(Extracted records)
BEGIN
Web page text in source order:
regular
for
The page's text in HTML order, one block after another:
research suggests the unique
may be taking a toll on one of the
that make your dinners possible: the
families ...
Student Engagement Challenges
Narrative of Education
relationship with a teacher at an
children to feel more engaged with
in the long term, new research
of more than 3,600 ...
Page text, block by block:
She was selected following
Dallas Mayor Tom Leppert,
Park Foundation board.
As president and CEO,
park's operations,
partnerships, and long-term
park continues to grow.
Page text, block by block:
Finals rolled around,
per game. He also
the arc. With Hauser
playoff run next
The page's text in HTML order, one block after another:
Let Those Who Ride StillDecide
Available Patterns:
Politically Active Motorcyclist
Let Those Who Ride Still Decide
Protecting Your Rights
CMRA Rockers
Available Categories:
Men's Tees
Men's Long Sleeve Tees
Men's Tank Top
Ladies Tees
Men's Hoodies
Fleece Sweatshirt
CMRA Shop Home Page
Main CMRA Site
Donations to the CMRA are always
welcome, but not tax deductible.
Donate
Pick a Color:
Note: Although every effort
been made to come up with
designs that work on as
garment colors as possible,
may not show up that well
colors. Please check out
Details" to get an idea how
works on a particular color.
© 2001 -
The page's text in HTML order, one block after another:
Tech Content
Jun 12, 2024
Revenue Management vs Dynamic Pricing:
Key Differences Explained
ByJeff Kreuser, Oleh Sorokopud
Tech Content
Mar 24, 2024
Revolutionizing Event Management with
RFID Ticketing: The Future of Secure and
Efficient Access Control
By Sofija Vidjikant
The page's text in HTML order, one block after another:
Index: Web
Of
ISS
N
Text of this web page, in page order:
END
*TASK DESCRIPTION*. All the entries should be written out again precisely.

*YOUR SOLUTION*.
Web page text in source order:
regular
for
The page's text in HTML order, one block after another:
research suggests the unique
may be taking a toll on one of the
that make your dinners possible: the
families ...
Student Engagement Challenges
Narrative of Education
relationship with a teacher at an
children to feel more engaged with
in the long term, new research
of more than 3,600 ...
Page text, block by block:
She was selected following
Dallas Mayor Tom Leppert,
Park Foundation board.
As president and CEO,
park's operations,
partnerships, and long-term
park continues to grow.
Page text, block by block:
Finals rolled around,
per game. He also
the arc. With Hauser
playoff run next
The page's text in HTML order, one block after another:
Let Those Who Ride StillDecide
Available Patterns:
Politically Active Motorcyclist
Let Those Who Ride Still Decide
Protecting Your Rights
CMRA Rockers
Available Categories:
Men's Tees
Men's Long Sleeve Tees
Men's Tank Top
Ladies Tees
Men's Hoodies
Fleece Sweatshirt
CMRA Shop Home Page
Main CMRA Site
Donations to the CMRA are always
welcome, but not tax deductible.
Donate
Pick a Color:
Note: Although every effort
been made to come up with
designs that work on as
garment colors as possible,
may not show up that well
colors. Please check out
Details" to get an idea how
works on a particular color.
© 2001 -
The page's text in HTML order, one block after another:
Tech Content
Jun 12, 2024
Revenue Management vs Dynamic Pricing:
Key Differences Explained
ByJeff Kreuser, Oleh Sorokopud
Tech Content
Mar 24, 2024
Revolutionizing Event Management with
RFID Ticketing: The Future of Secure and
Efficient Access Control
By Sofija Vidjikant
The page's text in HTML order, one block after another:
Index: Web
Of
ISS
N
Text of this web page, in page order:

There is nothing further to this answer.